[Data records]
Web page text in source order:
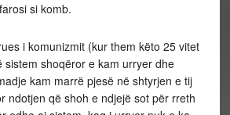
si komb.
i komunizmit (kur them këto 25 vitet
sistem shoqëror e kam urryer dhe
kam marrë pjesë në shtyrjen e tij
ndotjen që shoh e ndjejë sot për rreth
==
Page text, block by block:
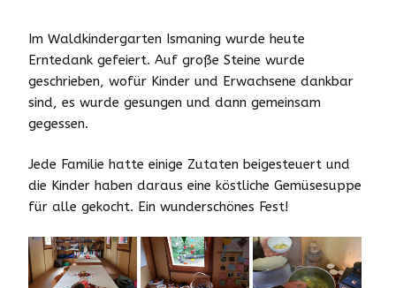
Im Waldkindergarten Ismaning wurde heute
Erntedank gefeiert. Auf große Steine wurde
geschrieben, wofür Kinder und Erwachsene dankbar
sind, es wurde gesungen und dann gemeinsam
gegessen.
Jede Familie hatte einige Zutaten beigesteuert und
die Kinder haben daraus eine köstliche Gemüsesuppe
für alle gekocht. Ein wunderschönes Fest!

• _EXERCISE PROMPT_
Could you return exactly the stretch of the data above that starts at the line with "sistem shoqëror e kam urryer dhe" and ends at the line with "ndotjen që shoh e ndjejë sot për rreth", both lines included?

• _WRITTEN ANSWER_
sistem shoqëror e kam urryer dhe
kam marrë pjesë në shtyrjen e tij
ndotjen që shoh e ndjejë sot për rreth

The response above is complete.